- **REQUIRED ACTION**:
Once "Square Downpipe Fittings" turns up in a line below, reproduce that line and those after it exactly, stopping after the line with "posts, or even dedicated landing pages."; leave pictures out.

- **AVAILABLE DATA**:
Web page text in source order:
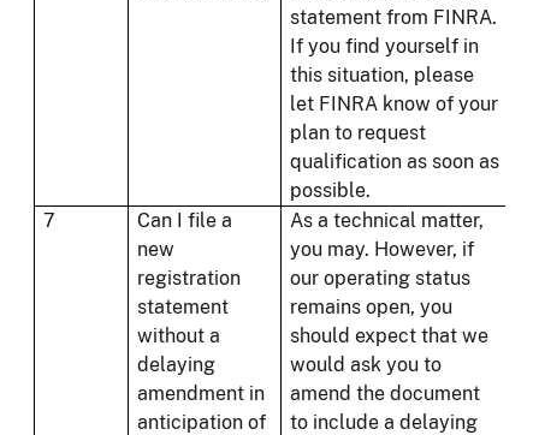
statement from FINRA.
If you find yourself in
this situation, please
let FINRA know of your
plan to request
qualification as soon as
possible.
7
Can I file a
new
registration
statement
without a
delaying
amendment in
anticipation of
As a technical matter,
you may. However, if
our operating status
remains open, you
should expect that we
would ask you to
amend the document
to include a delaying
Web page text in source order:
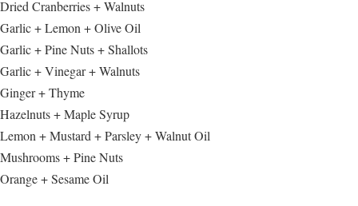
Dried Cranberries + Walnuts
Garlic + Lemon + Olive Oil
Garlic + Pine Nuts + Shallots
Garlic + Vinegar + Walnuts
Ginger + Thyme
Hazelnuts + Maple Syrup
Lemon + Mustard + Parsley + Walnut Oil
Mushrooms + Pine Nuts
Orange + Sesame Oil
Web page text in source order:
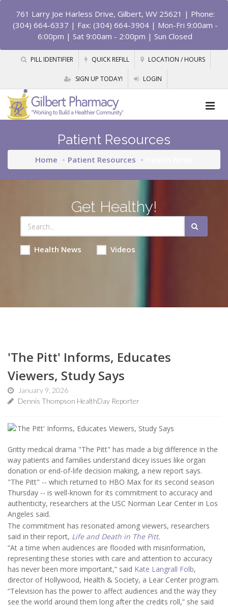
761 Larry Joe Harless Drive, Gilbert, WV 25621 | Phone:
(304) 664-6337 | Fax: (304) 664-3904 | Mon-Fri 9:00am -
6:00pm | Sat 9:00am - 2:00pm | Sun Closed
PILL IDENTIFIER QUICK REFILL LOCATION / HOURS
SIGN UP TODAY! LOGIN
Patient Resources
Home Patient Resources
Get Healthy!
Health News Videos
'The Pitt' Informs, Educates
Viewers, Study Says
January 9, 2026
Dennis Thompson HealthDay Reporter
Gritty medical drama "The Pitt" has made a big difference in the
way patients and families understand dicey issues like organ
donation or end-of-life decision making, a new report says.
"The Pitt" -- which returned to HBO Max for its second season
Thursday -- is well-known for its commitment to accuracy and
authenticity, researchers at the USC Norman Lear Center in Los
Angeles said.
The commitment has resonated among viewers, researchers
said in their report, Life and Death in The Pitt.
“At a time when audiences are flooded with misinformation,
representing these stories with care and attention to accuracy
has never been more important,” said Kate Langrall Folb,
director of Hollywood, Health & Society, a Lear Center program.
“Television has the power to affect audiences and the way they
see the world around them long after the credits roll,” she said
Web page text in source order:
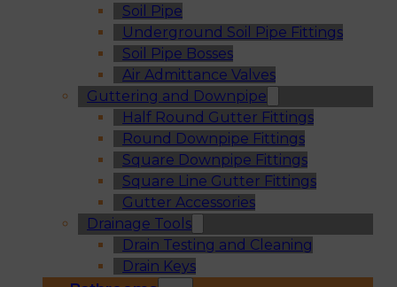
Soil Pipe
Underground Soil Pipe Fittings
Soil Pipe Bosses
Air Admittance Valves
Guttering and Downpipe
Half Round Gutter Fittings
Round Downpipe Fittings
Square Downpipe Fittings
Square Line Gutter Fittings
Gutter Accessories
Drainage Tools
Drain Testing and Cleaning
Drain Keys
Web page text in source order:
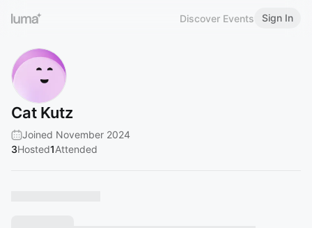
Discover Events Sign In
Cat Kutz
Joined November 2024
3Hosted1Attended
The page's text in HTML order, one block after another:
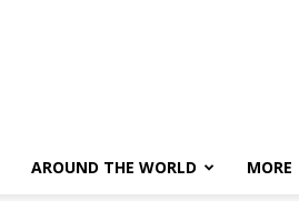
AROUND THE WORLD MORE
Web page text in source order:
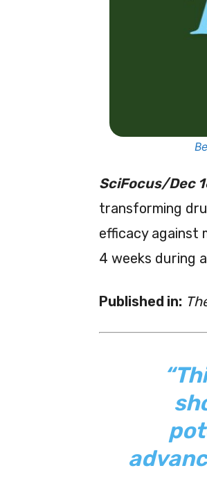
SciFocus/Dec
transforming
efficacy against
4 weeks during
Published in:
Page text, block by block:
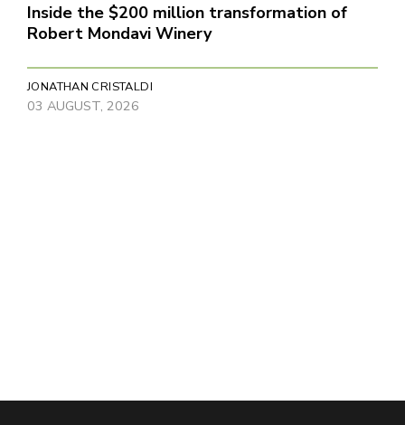
Inside the $200 million transformation of
Robert Mondavi Winery
JONATHAN CRISTALDI
03 AUGUST, 2026
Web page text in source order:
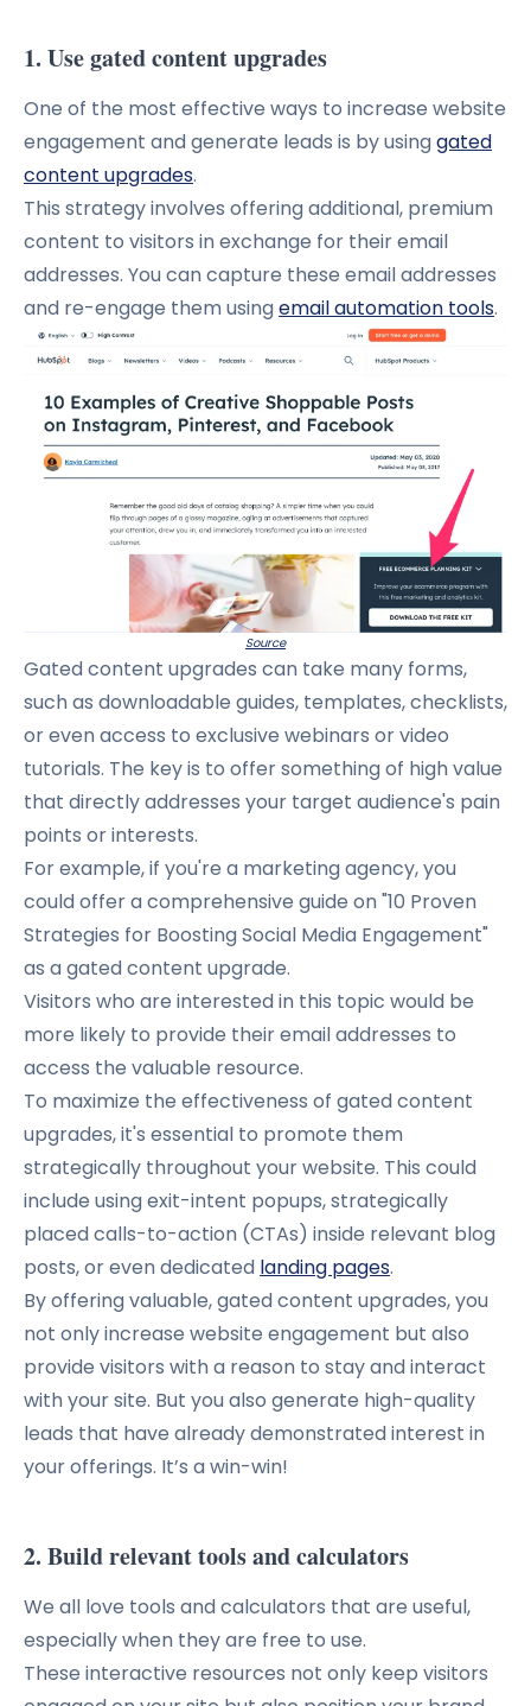
1. Use gated content upgrades
One of the most effective ways to increase website
engagement and generate leads is by usinggated
content upgrades.
This strategy involves offering additional, premium
content to visitors in exchange for their email
addresses. You can capture these email addresses
and re-engage them usingemail automation tools.
Source
Gated content upgrades can take many forms,
such as downloadable guides, templates, checklists,
or even access to exclusive webinars or video
tutorials. The key is to offer something of high value
that directly addresses your target audience's pain
points or interests.
For example, if you're a marketing agency, you
could offer a comprehensive guide on "10 Proven
Strategies for Boosting Social Media Engagement"
as a gated content upgrade.
Visitors who are interested in this topic would be
more likely to provide their email addresses to
access the valuable resource.
To maximize the effectiveness of gated content
upgrades, it's essential to promote them
strategically throughout your website. This could
include using exit-intent popups, strategically
placed calls-to-action (CTAs) inside relevant blog
posts, or even dedicated landing pages.
By offering valuable, gated content upgrades, you
not only increase website engagement but also
provide visitors with a reason to stay and interact
with your site. But you also generate high-quality
leads that have already demonstrated interest in
your offerings. It’s a win-win!
2. Build relevant tools and calculators
We all love tools and calculators that are useful,
especially when they are free to use.
These interactive resources not only keep visitors
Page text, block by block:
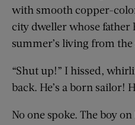
with smooth copper-
city dweller whose father
summer’s living from the
“Shut up!” I hissed,
back. He’s a born sailor!
No one spoke. The boy
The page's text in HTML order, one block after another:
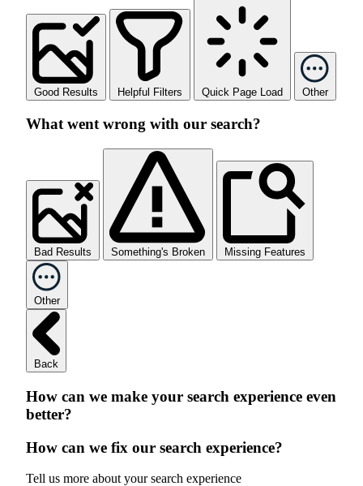
Good Results Helpful Filters Quick Page Load Other
What went wrong with our search?
Bad Results Something's Broken Missing Features
Other
Back
How can we make your search experience even
better?
How can we fix our search experience?
Tell us more about your search experience
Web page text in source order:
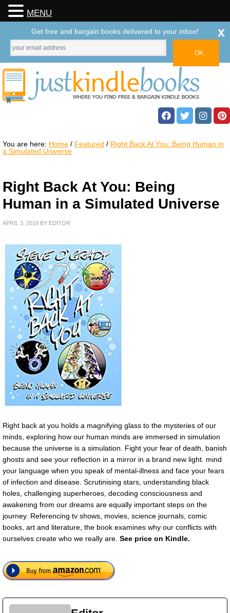
You are here: Home / Featured / Right Back At You: Being Human in
a Simulated Universe
Right Back At You: Being
Human in a Simulated Universe
APRIL 3, 2019 BY EDITOR
Right back at you holds a magnifying glass to the mysteries of our
minds, exploring how our human minds are immersed in simulation
because the universe is a simulation. Fight your fear of death, banish
ghosts and see your reflection in a mirror in a brand new light. mind
your language when you speak of mental-illness and face your fears
of infection and disease. Scrutinising stars, understanding black
holes, challenging superheroes, decoding consciousness and
awakening from our dreams are equally important steps on the
journey. Referencing tv shows, movies, science journals, comic
books, art and literature, the book examines why our conflicts with
ourselves create who we really are. See price on Kindle.
MENU
Get free and bargain books delivered to your inbox! x
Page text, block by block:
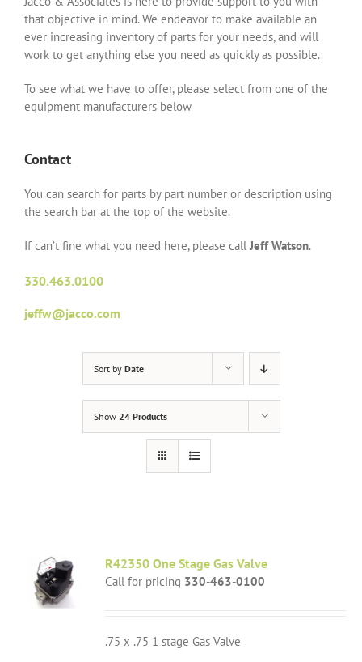
that objective in mind. We endeavor to make available an
ever increasing inventory of parts for your needs, and will
work to get anything else you need as quickly as possible.
To see what we have to offer, please select from one of the
equipment manufacturers below
Contact
You can search for parts by part number or description using
the search bar at the top of the website.
If can’t fine what you need here, please callJeff Watson.
330.463.0100
jeffw@jacco.com
Sort by Date
Show 24 Products
R42350 One Stage Gas Valve
Call for pricing 330-463-0100
.75 x .75 1 stage Gas Valve
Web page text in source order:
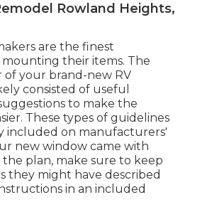
Rowland Heights,
are the finest
their items. The
your brand-new RV
consisted of useful
to make the
These types of guidelines
included on manufacturers'
new window came with
plan, make sure to keep
they might have described
in an included
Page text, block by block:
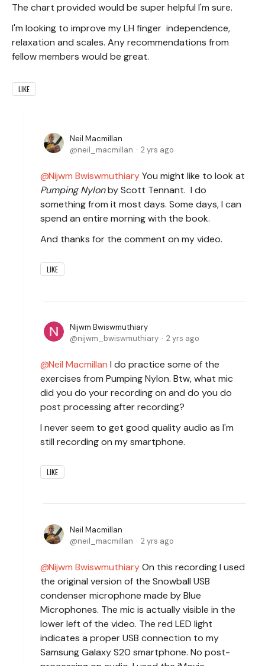
The chart provided would be super helpful I'm sure.
I'm looking to improve my LH finger independence,
relaxation and scales. Any recommendations from
fellow members would be great.
LIKE
Neil Macmillan
neil_macmillan
2 yrs ago
Nijwm BwiswmuthiaryYou might like to look at
Pumping Nylonby Scott Tennant. I do
something from it most days. Some days, I can
spend an entire morning with the book.
And thanks for the comment on my video.
LIKE
Nijwm Bwiswmuthiary
nijwm_bwiswmuthiary
2 yrs ago
Neil Macmillan I do practice some of the
exercises from Pumping Nylon. Btw, what mic
did you do your recording on and do you do
post processing after recording?
I never seem to get good quality audio as I'm
still recording on my smartphone.
LIKE
Neil Macmillan
neil_macmillan
2 yrs ago
Nijwm BwiswmuthiaryOn this recording I used
the original version of the Snowball USB
condenser microphone made by Blue
Microphones. The mic is actually visible in the
lower left of the video. The red LED light
indicates a proper USB connection to my
Samsung Galaxy S20 smartphone. No post-
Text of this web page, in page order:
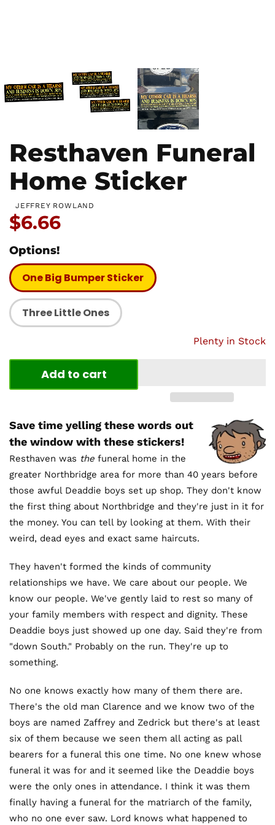
Resthaven Funeral
Home Sticker
JEFFREY ROWLAND
Price:
$6.66
Options!
One Big Bumper Sticker
Three Little Ones
Plenty in Stock
Add to cart
Save time yelling these words out
the window with these stickers!
Resthaven was the funeral home in the
greater Northbridge area for more than 40 years before
those awful Deaddie boys set up shop. They don't know
the first thing about Northbridge and they're just in it for
the money. You can tell by looking at them. With their
weird, dead eyes and exact same haircuts.
They haven't formed the kinds of community
relationships we have. We care about our people. We
know our people. We've gently laid to rest so many of
your family members with respect and dignity. These
Deaddie boys just showed up one day. Said they're from
"down South." Probably on the run. They're up to
something.
No one knows exactly how many of them there are.
There's the old man Clarence and we know two of the
boys are named Zaffrey and Zedrick but there's at least
six of them because we seen them all acting as pall
bearers for a funeral this one time. No one knew whose
funeral it was for and it seemed like the Deaddie boys
were the only ones in attendance. I think it was them
finally having a funeral for the matriarch of the family,
who no one ever saw. Lord knows what happened to
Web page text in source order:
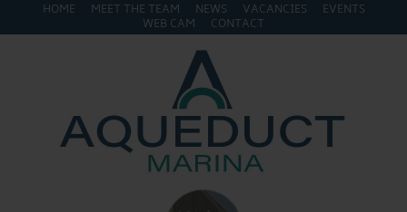
HOME MEET THE TEAM NEWS VACANCIES
EVENTS
WEB CAM
CONTACT

- **RESPONSE AREA**:
Square Downpipe Fittings
Square Line Gutter Fittings
Gutter Accessories
Drainage Tools
Drain Testing and Cleaning
Drain Keys
Web page text in source order:
Discover Events Sign In
Cat Kutz
Joined November 2024
3Hosted1Attended
The page's text in HTML order, one block after another:
AROUND THE WORLD MORE
Web page text in source order:
SciFocus/Dec
transforming
efficacy against
4 weeks during
Published in:
Page text, block by block:
Inside the $200 million transformation of
Robert Mondavi Winery
JONATHAN CRISTALDI
03 AUGUST, 2026
Web page text in source order:
1. Use gated content upgrades
One of the most effective ways to increase website
engagement and generate leads is by usinggated
content upgrades.
This strategy involves offering additional, premium
content to visitors in exchange for their email
addresses. You can capture these email addresses
and re-engage them usingemail automation tools.
Source
Gated content upgrades can take many forms,
such as downloadable guides, templates, checklists,
or even access to exclusive webinars or video
tutorials. The key is to offer something of high value
that directly addresses your target audience's pain
points or interests.
For example, if you're a marketing agency, you
could offer a comprehensive guide on "10 Proven
Strategies for Boosting Social Media Engagement"
as a gated content upgrade.
Visitors who are interested in this topic would be
more likely to provide their email addresses to
access the valuable resource.
To maximize the effectiveness of gated content
upgrades, it's essential to promote them
strategically throughout your website. This could
include using exit-intent popups, strategically
placed calls-to-action (CTAs) inside relevant blog
posts, or even dedicated landing pages.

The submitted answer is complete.